──────── PROVIDED RECORDS ────────

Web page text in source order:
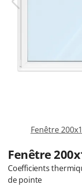
Conseils
Fenêtre
Fenêtre
Coefficients
de pointe
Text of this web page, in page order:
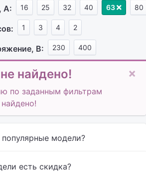
А: 16 25 32 40 63 80
1 3 4 2
В: 230 400
×
найдено!
по заданным фильтрам
модели?
есть скидка?
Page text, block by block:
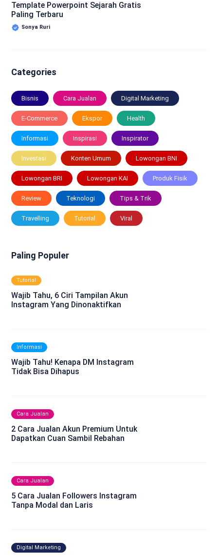
Template Powerpoint Sejarah Gratis
Paling Terbaru
Sonya Ruri
Categories
Bisnis Cara Jualan Digital Marketing
E-Commerce Ekspor Health
Informasi Inspirasi Inspirator
Investasi Konten Umum Lowongan BNI
Lowongan BRI Lowongan KAI Produk Fisik
Review Teknologi Tips & Trik
Travelling Tutorial Viral
Paling Populer
Tutorial
Wajib Tahu, 6 Ciri Tampilan Akun
Instagram Yang Dinonaktifkan
Informasi
Wajib Tahu! Kenapa DM Instagram
Tidak Bisa Dihapus
Cara Jualan
2 Cara Jualan Akun Premium Untuk
Dapatkan Cuan Sambil Rebahan
Cara Jualan
5 Cara Jualan Followers Instagram
Tanpa Modal dan Laris
Digital Marketing
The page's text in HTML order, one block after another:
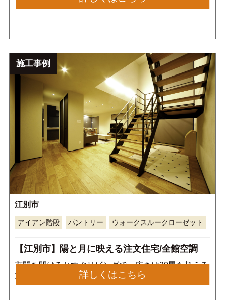
す。キッチンに合わせた塩ビタイルやグレーのゼオラ
施工事例
江別市
アイアン階段 パントリー ウォークスルークローゼット
【江別市】陽と月に映える注文住宅/全館空調
玄関を開けるとすぐリビングで、広さは30畳を超える
大きな空間になっています。余計な柱や仕切りもない
ため広々としたホテルのような空間になっています。
詳しくはこちら
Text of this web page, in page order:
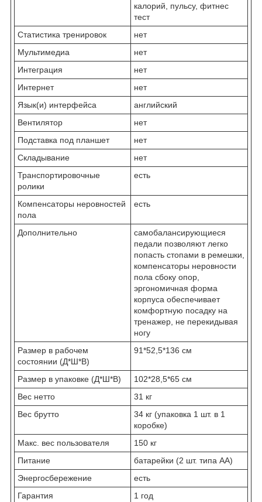
калорий, пульсу, фитнес
тест
Статистика тренировок
нет
Мультимедиа
нет
Интеграция
нет
Интернет
нет
Язык(и) интерфейса
английский
Вентилятор
нет
Подставка под планшет
нет
Складывание
нет
Транспортировочные
ролики
есть
Компенсаторы неровностей
пола
есть
Дополнительно
самобалансирующиеся
педали позволяют легко
попасть стопами в ремешки,
компенсаторы неровности
пола сбоку опор,
эргономичная форма
корпуса обеспечивает
комфортную посадку на
тренажер, не перекидывая
ногу
Размер в рабочем
состоянии (Д*Ш*В)
91*52,5*136 см
Размер в упаковке (Д*Ш*В)
102*28,5*65 см
Вес нетто
31 кг
Вес брутто
34 кг (упаковка 1 шт. в 1
коробке)
Макс. вес пользователя
150 кг
Питание
батарейки (2 шт. типа AA)
Энергосбережение
есть
Гарантия
1 год
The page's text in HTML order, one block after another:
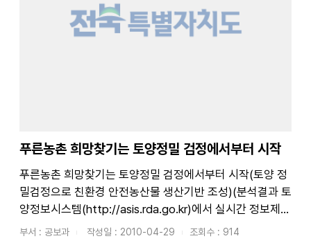
푸른농촌 희망찾기는 토양정밀 검정에서부터 시작
푸른농촌 희망찾기는 토양정밀 검정에서부터 시작(토양 정
밀검정으로 친환경 안전농산물 생산기반 조성)(분석결과 토
양정보시스템(http://asis.rda.go.kr)에서 실시간 정보제
공)○ 도내 주요작물 재배지 토양에 대하여 안전한 농산물
부서 : 공보과 작성일 : 2010-04-29 조회수 : 914
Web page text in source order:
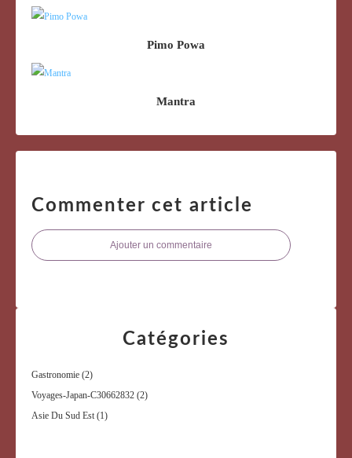
Pimo Powa
Mantra
Commenter cet article
Ajouter un commentaire
Catégories
Gastronomie (2)
Voyages-Japan-C30662832 (2)
Asie Du Sud Est (1)
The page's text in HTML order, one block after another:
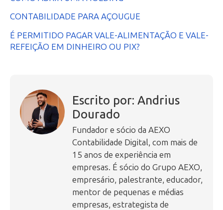
CONTABILIDADE PARA AÇOUGUE
É PERMITIDO PAGAR VALE-ALIMENTAÇÃO E VALE-
REFEIÇÃO EM DINHEIRO OU PIX?
Escrito por: Andrius
Dourado
Fundador e sócio da AEXO
Contabilidade Digital, com mais de
15 anos de experiência em
empresas. É sócio do Grupo AEXO,
empresário, palestrante, educador,
mentor de pequenas e médias
empresas, estrategista de
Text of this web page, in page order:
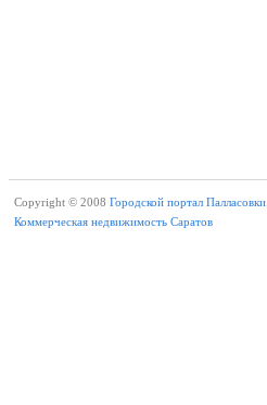
Copyright © 2008 Городской портал Палласовки.
Коммерческая недвижимость Саратов
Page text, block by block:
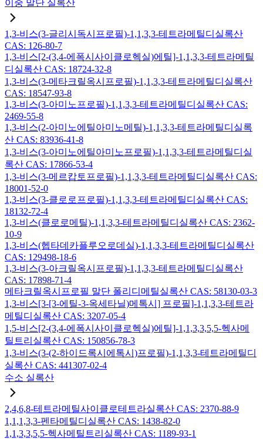
이중 말단 실록산
1,3-비스(3-글리시독시프로필)-1,1,3,3-테트라메틸디실록산
CAS: 126-80-7
1,3-비스[2-(3,4-에폭시사이클로헥실)에틸]-1,1,3,3-테트라메틸
디실록산 CAS: 18724-32-8
1,3-비스(3-메타크릴옥시프로필)-1,1,3,3-테트라메틸디실록산
CAS: 18547-93-8
1,3-비스(3-아미노프로필)-1,1,3,3-테트라메틸디실록산 CAS:
2469-55-8
1,3-비스(2-아미노에틸아미노메틸)-1,1,3,3-테트라메틸디실록
산 CAS: 83936-41-8
1,3-비스(3-아미노에틸아미노프로필)-1,1,3,3-테트라메틸디실
록산 CAS: 17866-53-4
1,3-비스(3-메르캅토프로필)-1,1,3,3-테트라메틸디실록산 CAS:
18001-52-0
1,3-비스(3-클로로프로필)-1,1,3,3-테트라메틸디실록산 CAS:
18132-72-4
1,3-비스(클로로메틸)-1,1,3,3-테트라메틸디실록산 CAS: 2362-
10-9
1,3-비스(헵타데카플루오로데실)-1,1,3,3-테트라메틸디실록산
CAS: 129498-18-6
1,3-비스(3-아크릴옥시프로필)-1,1,3,3-테트라메틸디실록산
CAS: 17898-71-4
메타크릴옥시프로필 말단 폴리디메틸실록산 CAS: 58130-03-3
1,3-비스[3-[3-에틸-3-옥세타닐)메톡시] 프로필]-1,1,3,3-테트라
메틸디실록산 CAS: 3207-05-4
1,5-비스[2-(3,4-에폭시사이클로헥실)에틸]-1,1,3,3,5,5-헥사메
틸트리실록산 CAS: 150856-78-3
1,3-비스(3-(2-하이드록시에톡시)프로필)-1,1,3,3-테트라메틸디
실록산 CAS: 441307-02-4
수소 실록산
2,4,6,8-테트라메틸사이클로테트라실록산 CAS: 2370-88-9
1,1,1,3,3-펜타메틸디실록산 CAS: 1438-82-0
1,1,3,3,5,5-헥사메틸트리실록산 CAS: 1189-93-1
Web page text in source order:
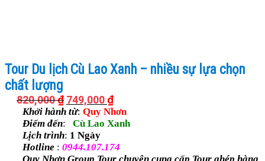
Tour Du lịch Cù Lao Xanh – nhiều sự lựa chọn
chất lượng
820,000₫ 749,000 ₫
Khởi hành từ: Quy Nhơn
Điểm đến:
Cù Lao Xanh
Lịch trình: 1 Ngày
Hotline : 0944.107.174
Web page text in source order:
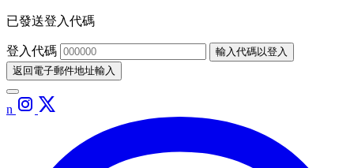
已發送登入代碼
登入代碼
輸入代碼以登入
返回電子郵件地址輸入
n
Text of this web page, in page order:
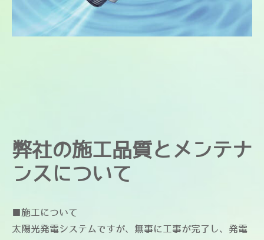
弊社の施工品質とメンテナ
ンスについて
■施工について
太陽光発電システムですが、無事に工事が完了し、発電
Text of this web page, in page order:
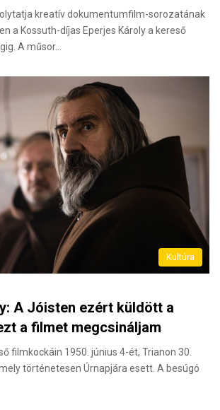
kreatív dokumentumfilm-sorozatának
a Kossuth-díjas Eperjes Károly a kereső
A műsor…
Kultúra
A Jóisten ezért küldött a
a filmet megcsináljam
filmkockáin 1950. június 4-ét, Trianon 30.
történetesen Úrnapjára esett. A besúgó

────────

- **ASSIGNMENT**
Copy every line of the data that carries the word "푸른농촌".

- **RESULT OF THE EXERCISE**
푸른농촌 희망찾기는 토양정밀 검정에서부터 시작
푸른농촌 희망찾기는 토양정밀 검정에서부터 시작(토양 정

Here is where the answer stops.